Much has been written about the effects of the economic reforms of the 1980s. I’ve always believed their severe impact on some segments of the community was all the worse because we had suffered a generation of poor economic management by Muldoon.
The economy needs professional care and should not be subject to the whims of politicians who have their eye on voters at the next election rather than the effects of their policies a generation later. Every time Rob, as he was known, found something in the economy was not working in the way he wanted, he would tweak something else. A price or wage freeze here, another set of regulations there: we were more highly regulated than many communist countries.
A cartoon of Muldoon squeezing a rugby ball summed things up: when he applied pressure in one place it caused a bulge in another. That’s what happens with economies. If you start interfering with one thing, you distort another. You can’t tamper with key economic settings and expect everything to stay in equilibrium. Which is why suggestions we should require the Reserve Bank governor to start using monetary policy to try to control the dollar are plain dumb – and dangerous. If it was possible to have our cake and eat it – that is, lower the dollar by trying to manipulate its value – everyone would be doing it. In essence, you can use monetary policy to target either inflation or the dollar – you can’t do both.
As ASB Bank says in its October 30 economic update: “The more focus that goes on controlling the dollar, the more volatile overall growth, inflation and interest rates are likely to be. The dollar would also do less work in buffering the economy against shocks (for example, a global crisis, a local drought, a plunge in export prices), so shocks will impact on economic growth more.”
According to the ASB, when the Swiss – who supposedly know a thing or two about money – intervened in their currency market, they had spent 20 billion Swiss francs (or 3.4% of their GDP) before they gave it away as a bad joke. Hong Kong is another country you might think would know better. It controls its currency, pegging it to the US dollar. Mortgage rates there are low, but property prices have risen 85% in three years. So the Government has put in place measures such as 40% minimum house deposits, debt servicing thresholds and controlling the release of land – echoing Muldoon-style economic management – and property continues to boom and bust.

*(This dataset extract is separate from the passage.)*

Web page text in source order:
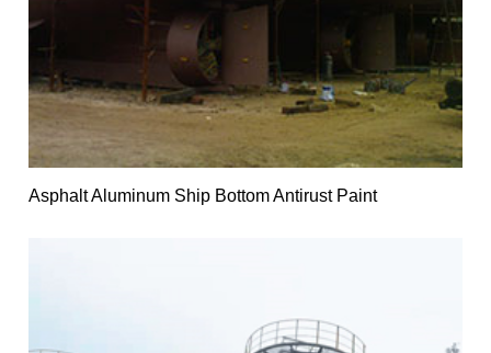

It has been suggested limits be placed on our bank lending, but that’s just likely to encourage loan sharks. And high minimum deposits as a prerequisite for housing loans would penalise most those trying to get on to the property ladder. If we try to artificially engineer a low exchange rate, it will raise import prices, cutting everyone’s standard of living. For that matter, the ASB reckons the dollar is only slightly higher than warranted by fundamentals such as our real terms of trade.
Interest rates policy is not perfect, but it is better than the alternatives. Ultimately there is no free lunch. The way to a balanced economy is to boost productivity, eliminate the budget deficit and let business build things and generate jobs.